I believe this is what the go race detector does: http://blog.golang.org/race-detector


That's not static analysis though.


To replicate erlang, is easier if used the Actor model? Or can be done with CSP?

Also, what is need to made a soft realtime language/runtime?


Good questions.

> To replicate erlang, is easier if used the Actor model? Or can be done with CSP?

There is overlap between then two. CSP is _usually_ synchronous and Actor model is asyncronous. CSP is focused on channels. As in you send messages to a channel and the other side receives them. Channel has an identity. In Erlang you send a message to a process (its main concurrency context). A process has a process ID used to identify it. Like say you have an address at your house and and I send a letter to you.

Goroutines don't have identity. You can't easily send a message to a goroutine. Kill a goroutine, see if it died to start another one and so on.

> Also, what is need to made a soft realtime language/runtime?

Quite simply you need one part of the system to not block other parts from making progress (returning a result). Imagine your serve a page to one user but because some other user is sent some input that take a long time to process, the first user doesn't get a response, he has to wait.

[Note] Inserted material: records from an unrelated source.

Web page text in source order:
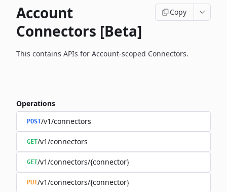
Account
Connectors [Beta]
Copy
This contains APIs for Account-scoped Connectors.
Operations
POST/v1/connectors
GET/v1/connectors
GET/v1/connectors/{connector}
PUT/v1/connectors/{connector}
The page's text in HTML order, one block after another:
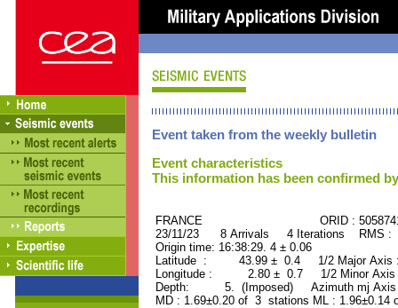
Event taken from the weekly bulletin
Event characteristics
This information has been confirmed
FRANCE ORID :
23/11/23 8 Arrivals 4 Iterations RMS :
Origin time: 16:38:29. 4 ± 0.06
Latitude : 43.99 ± 0.4 1/2 Major
Longitude : 2.80 ± 0.7 1/2 Minor
Depth: 5. (Imposed) Azimuth mj Axis
MD : 1.69±0.20 of 3 stations ML :
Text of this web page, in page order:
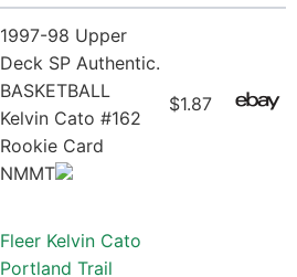
1997-98 Upper
Deck SP Authentic.
BASKETBALL
Kelvin Cato #162
Rookie Card
NMMT
$1.87
Fleer Kelvin Cato
Portland Trail
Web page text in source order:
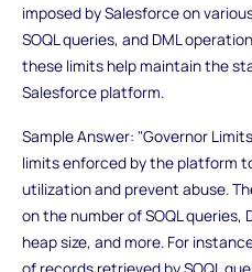
imposed by Salesforce on
SOQL queries, and DML
these limits help maintain the
Salesforce platform.
Sample Answer: "Governor
limits enforced by the platform
utilization and prevent abuse.
on the number of SOQL queries,
heap size, and more. For
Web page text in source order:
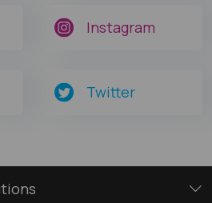
Instagram
Twitter
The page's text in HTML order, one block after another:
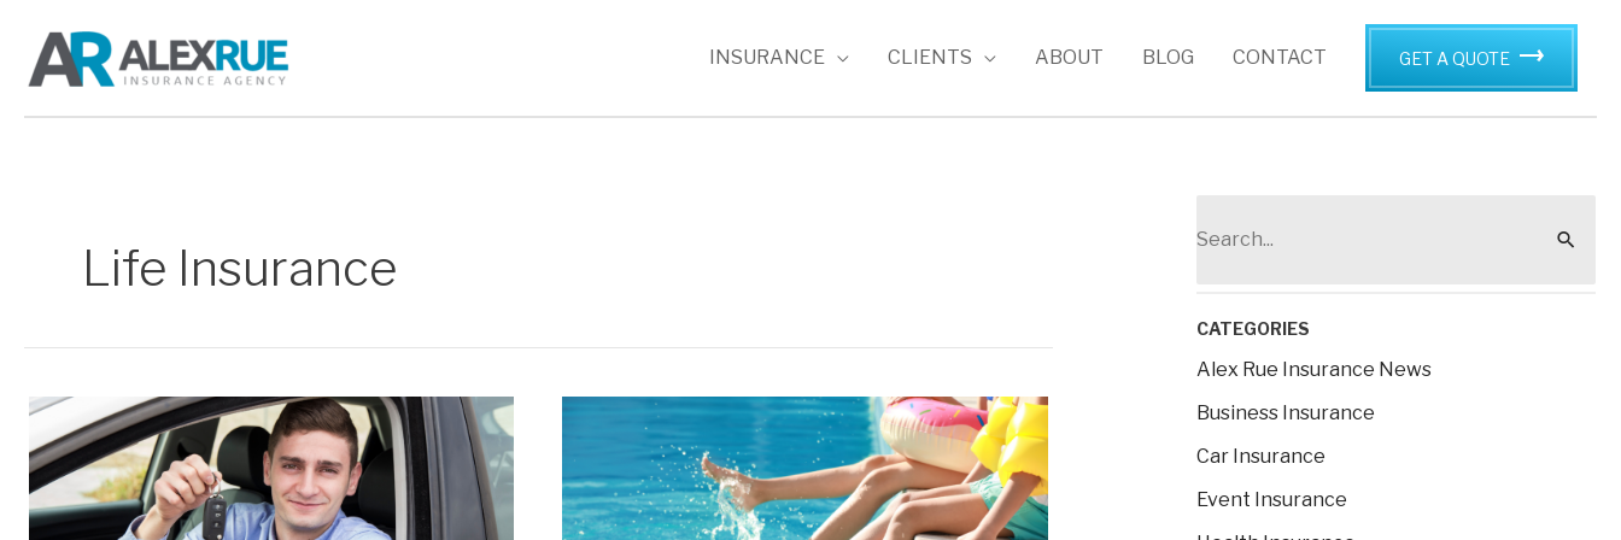
content
INSURANCE CLIENTS ABOUT BLOG CONTACT GET A QUOTE
Life Insurance
e
r
c
h
f
CATEGORIES
Alex Rue Insurance News
Business Insurance
Car Insurance
Event Insurance
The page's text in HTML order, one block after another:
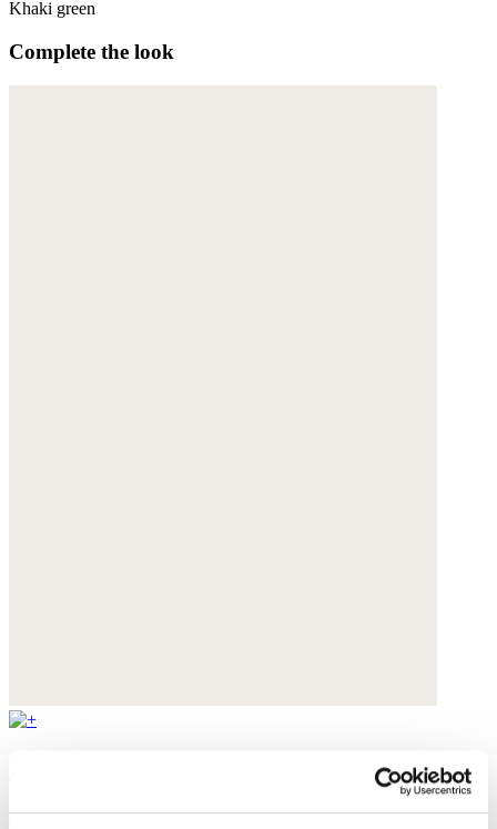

Or say you have some data structures and a common heap between concurrency contexts. A garbage collector might have to stop all goroutines in order to check if it can collect any garbage. So that introduces a pause. Java Azul JVM the only VM with shared that that has concurrent and pauseles garbage collector. It is very impressive, look it up how it works. In Erlang it is easy. Processes heaps are private to each process so they can be collected independently without getting in the way.


> Java Azul JVM

Oh I agree 100% here, I had a Java version of a project that went from 15k qps to 60k qps just by switching to the Azul JVM.

That said I still ended up crushing that with Nginx/LuaJIT and I didn't need a proprietary JVM that wouldn't work on some systems because of kernel modules it needed to install etc.


"Channel has an identity". In wikipedia (https://en.wikipedia.org/wiki/Communicating_sequential_proce...) say "CSP processes are anonymous", but don't tell about the channels. So, how can a channel have a identity? Why is usefull? If the channel is a type declaration, why I need something else? This is something that actor have (PID, because you send "emails") that I don't see why is necesary in CSP


> In Erlang it is easy. Processes heaps are private to each process so they can be collected independently without getting in the way.

But that comes at the expense of throughput, and it doesn't help with shared state (ETS)


Do you pay in terms of raw CPU performance by copying messages and keeping private heaps per lightweight process?

This can also reduce cache misses ping-ponging between CPU cores, including those incurred by a single overarching GC.


The problem is that in most systems you cannot completely avoid shared state. We usually move the responsibility to manage shared state into the DBMS, but the DBMS has to be written in some programming language as well.

As the amount of available RAM grows, in-memory architectures become more desirable, especially for analytics workloads. But how do you do in-memory analytics without shared state? It just doesn't scale.

What we need is a way to make access to shared state explicit, not the default. We also need pausless garbage collection or optional garbage collection so that large amounts of shared in-memory data doesn't cause latency problems.

Pauseless garbage collection conditioned on never using shared state is not good enough for the kind of systems I'm talking about.


This is exactly what ETS in Erlang provides :)


As I understand it, ETS is itself an in-memory database that comes with its own data model, but it doesn't let me build one out of my own data structures and algorithms, which is what I had in mind.

Also, I think, all data has to be copied in and out of ETS. It cannot be referenced in-place, which is going to slow things down quite a bit. (Correct me if I'm wrong. I have no first hand experience with ETS)


Cache misses between disparate CPU cores will also slow you down. Sharing memory is not without its efficiency drawbacks as well.